About this exercise >>
Print every entry exactly as written and exclude all images.

-- Data for this task follows --

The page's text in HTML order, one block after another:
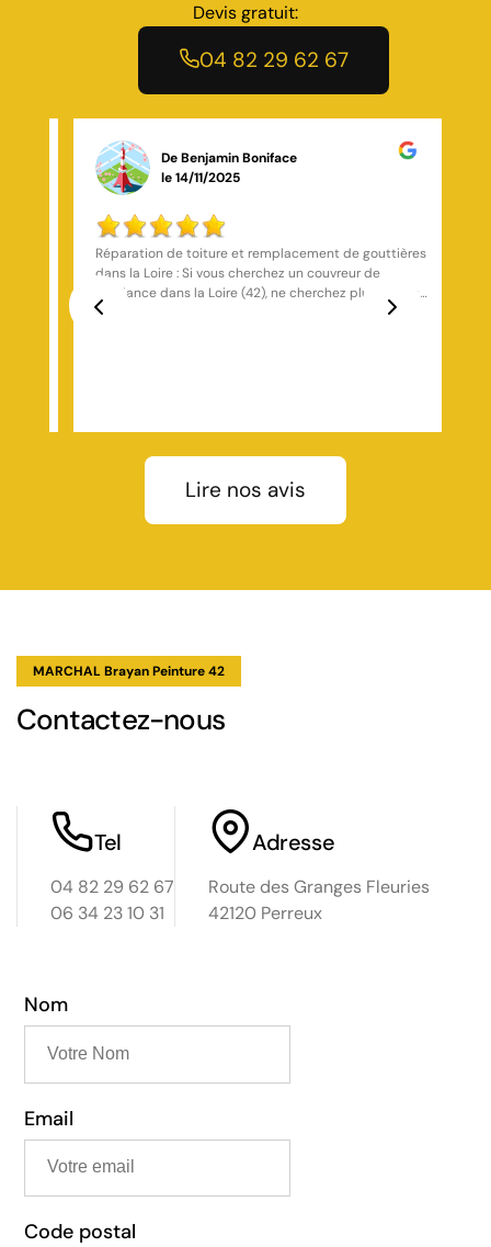
Devis gratuit:
04 82 29 62 67
Il
Ils
De cheenoa munoz
le 07/01/2025
J'ai fait appel à cet artisan et j'en suis très content
Travail sérieux Réponds actuel Réponds toujours au
téléphone très ponctuel Je conseille
Lire nos avis
MARCHAL Brayan Peinture 42
Contactez-nous
Tel
04 82 29 62 67
06 34 23 10 31
Adresse
Route des Granges Fleuries
42120 Perreux
Nom
Email
Code postal
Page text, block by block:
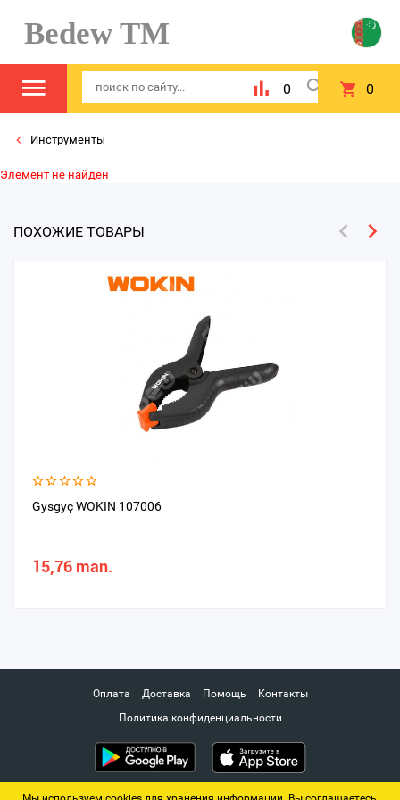
Bedew TM
0 0
Инструменты
Элемент не найден
ПОХОЖИЕ ТОВАРЫ
Gysgyç WOKIN 107006
15,76 man.
Оплата Доставка Помощь
Контакты
Политика конфиденциальности
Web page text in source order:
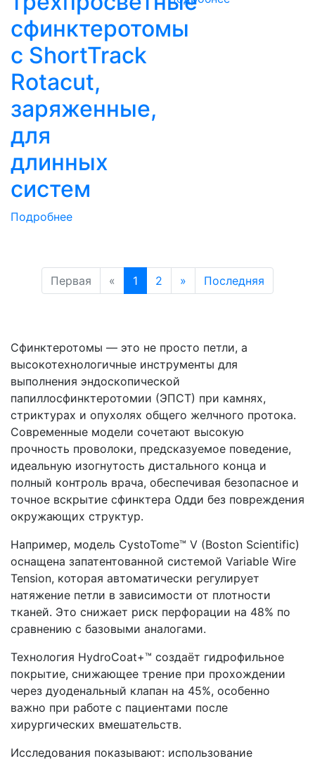
сфинктеротомы
с ShortTrack
Rotacut,
заряженные,
для
длинных
систем
Подробнее
Первая « 1 2 » Последняя
Сфинктеротомы — это не просто петли, а
высокотехнологичные инструменты для
выполнения эндоскопической
папиллосфинктеротомии (ЭПСТ) при камнях,
стриктурах и опухолях общего желчного протока.
Современные модели сочетают высокую
прочность проволоки, предсказуемое поведение,
идеальную изогнутость дистального конца и
полный контроль врача, обеспечивая безопасное и
точное вскрытие сфинктера Одди без повреждения
окружающих структур.
Например, модель CystoTome™ V (Boston Scientific)
оснащена запатентованной системой Variable Wire
Tension, которая автоматически регулирует
натяжение петли в зависимости от плотности
тканей. Это снижает риск перфорации на 48% по
сравнению с базовыми аналогами.
Технология HydroCoat+™ создаёт гидрофильное
покрытие, снижающее трение при прохождении
через дуоденальный клапан на 45%, особенно
важно при работе с пациентами после
хирургических вмешательств.
Исследования показывают: использование
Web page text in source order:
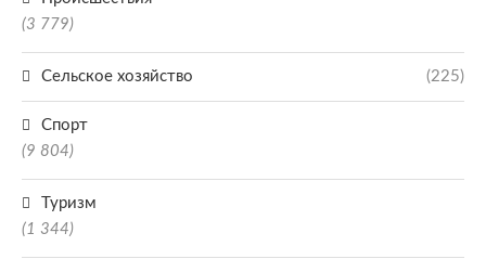
(3 779)
Сельское хозяйство (225)
Спорт
(9 804)
Туризм
(1 344)
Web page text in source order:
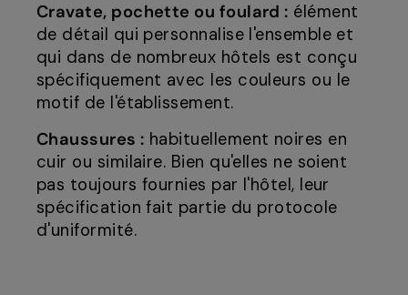
Cravate, pochette ou foulard : élément
de détail qui personnalise l'ensemble et
qui dans de nombreux hôtels est conçu
spécifiquement avec les couleurs ou le
motif de l'établissement.
Chaussures : habituellement noires en
cuir ou similaire. Bien qu'elles ne soient
pas toujours fournies par l'hôtel, leur
spécification fait partie du protocole
d'uniformité.
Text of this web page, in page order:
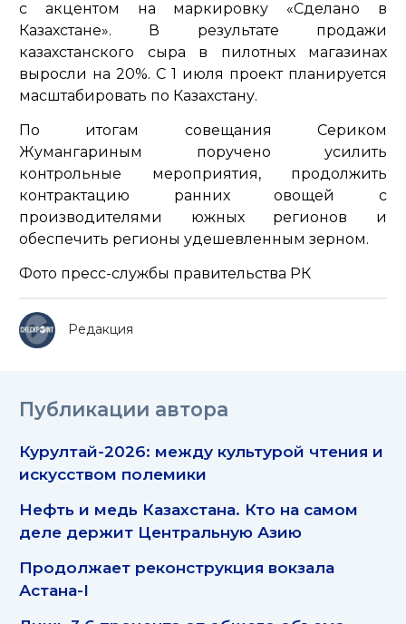
с акцентом на маркировку «Сделано в
Казахстане». В результате продажи
казахстанского сыра в пилотных магазинах
выросли на 20%. С 1 июля проект планируется
масштабировать по Казахстану.
По итогам совещания Сериком
Жумангариным поручено усилить
контрольные мероприятия, продолжить
контрактацию ранних овощей с
производителями южных регионов и
обеспечить регионы удешевленным зерном.
Фото пресс-службы правительства РК
Редакция
Публикации автора
Курултай-2026: между культурой чтения и
искусством полемики
Нефть и медь Казахстана. Кто на самом
деле держит Центральную Азию
Продолжает реконструкция вокзала
Астана-I
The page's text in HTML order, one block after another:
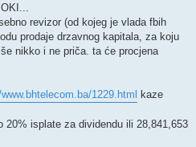
revizor (od kojeg je vlada fbih
prodaje drzavnog kapitala, za koju
nikko i ne priča. ta će procjena
1229.html
kaze
20% isplate za dividendu ili 28,841,653
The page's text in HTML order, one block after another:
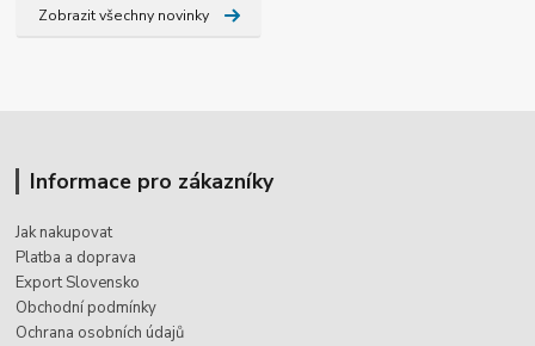
Zobrazit všechny novinky
Informace pro zákazníky
Jak nakupovat
Platba a doprava
Export Slovensko
Obchodní podmínky
Ochrana osobních údajů
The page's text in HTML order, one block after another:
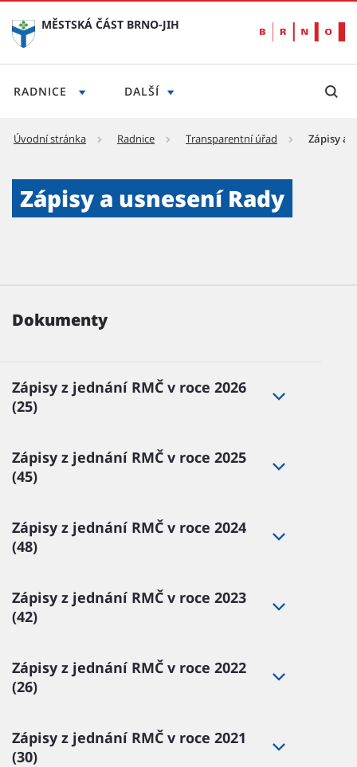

-- Data for this task concluded --

Answer box >>
The page's text in HTML order, one block after another:
Devis gratuit:
04 82 29 62 67
Il
Ils
De cheenoa munoz
le 07/01/2025
J'ai fait appel à cet artisan et j'en suis très content
Travail sérieux Réponds actuel Réponds toujours au
téléphone très ponctuel Je conseille
Lire nos avis
MARCHAL Brayan Peinture 42
Contactez-nous
Tel
04 82 29 62 67
06 34 23 10 31
Adresse
Route des Granges Fleuries
42120 Perreux
Nom
Email
Code postal
Page text, block by block:
Bedew TM
0 0
Инструменты
Элемент не найден
ПОХОЖИЕ ТОВАРЫ
Gysgyç WOKIN 107006
15,76 man.
Оплата Доставка Помощь
Контакты
Политика конфиденциальности
Web page text in source order:
сфинктеротомы
с ShortTrack
Rotacut,
заряженные,
для
длинных
систем
Подробнее
Первая « 1 2 » Последняя
Сфинктеротомы — это не просто петли, а
высокотехнологичные инструменты для
выполнения эндоскопической
папиллосфинктеротомии (ЭПСТ) при камнях,
стриктурах и опухолях общего желчного протока.
Современные модели сочетают высокую
прочность проволоки, предсказуемое поведение,
идеальную изогнутость дистального конца и
полный контроль врача, обеспечивая безопасное и
точное вскрытие сфинктера Одди без повреждения
окружающих структур.
Например, модель CystoTome™ V (Boston Scientific)
оснащена запатентованной системой Variable Wire
Tension, которая автоматически регулирует
натяжение петли в зависимости от плотности
тканей. Это снижает риск перфорации на 48% по
сравнению с базовыми аналогами.
Технология HydroCoat+™ создаёт гидрофильное
покрытие, снижающее трение при прохождении
через дуоденальный клапан на 45%, особенно
важно при работе с пациентами после
хирургических вмешательств.
Исследования показывают: использование
Web page text in source order:
(3 779)
Сельское хозяйство (225)
Спорт
(9 804)
Туризм
(1 344)
Web page text in source order:
Cravate, pochette ou foulard : élément
de détail qui personnalise l'ensemble et
qui dans de nombreux hôtels est conçu
spécifiquement avec les couleurs ou le
motif de l'établissement.
Chaussures : habituellement noires en
cuir ou similaire. Bien qu'elles ne soient
pas toujours fournies par l'hôtel, leur
spécification fait partie du protocole
d'uniformité.
Text of this web page, in page order:
с акцентом на маркировку «Сделано в
Казахстане». В результате продажи
казахстанского сыра в пилотных магазинах
выросли на 20%. С 1 июля проект планируется
масштабировать по Казахстану.
По итогам совещания Сериком
Жумангариным поручено усилить
контрольные мероприятия, продолжить
контрактацию ранних овощей с
производителями южных регионов и
обеспечить регионы удешевленным зерном.
Фото пресс-службы правительства РК
Редакция
Публикации автора
Курултай-2026: между культурой чтения и
искусством полемики
Нефть и медь Казахстана. Кто на самом
деле держит Центральную Азию
Продолжает реконструкция вокзала
Астана-I
The page's text in HTML order, one block after another:
revizor (od kojeg je vlada fbih
prodaje drzavnog kapitala, za koju
nikko i ne priča. ta će procjena
1229.html
kaze
20% isplate za dividendu ili 28,841,653
The page's text in HTML order, one block after another:
Zobrazit všechny novinky
Informace pro zákazníky
Jak nakupovat
Platba a doprava
Export Slovensko
Obchodní podmínky
Ochrana osobních údajů
The page's text in HTML order, one block after another:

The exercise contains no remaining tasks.